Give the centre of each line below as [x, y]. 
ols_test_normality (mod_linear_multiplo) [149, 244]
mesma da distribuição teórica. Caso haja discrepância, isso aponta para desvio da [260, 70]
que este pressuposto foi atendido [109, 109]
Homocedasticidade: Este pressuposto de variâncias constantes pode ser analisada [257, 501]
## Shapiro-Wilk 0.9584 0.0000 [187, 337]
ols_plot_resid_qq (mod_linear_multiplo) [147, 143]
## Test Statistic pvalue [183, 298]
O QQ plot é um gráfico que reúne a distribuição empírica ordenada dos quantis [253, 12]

» Task to complete:
Write down all of the listing exactly.

» Reply:
Give the centre of each line below as [x, y]. 
ols_test_normality (mod_linear_multiplo) [149, 244]
mesma da distribuição teórica. Caso haja discrepância, isso aponta para desvio da [260, 70]
que este pressuposto foi atendido [109, 109]
Homocedasticidade: Este pressuposto de variâncias constantes pode ser analisada [257, 501]
## Shapiro-Wilk 0.9584 0.0000 [187, 337]
ols_plot_resid_qq (mod_linear_multiplo) [147, 143]
## Test Statistic pvalue [183, 298]
O QQ plot é um gráfico que reúne a distribuição empírica ordenada dos quantis [253, 12]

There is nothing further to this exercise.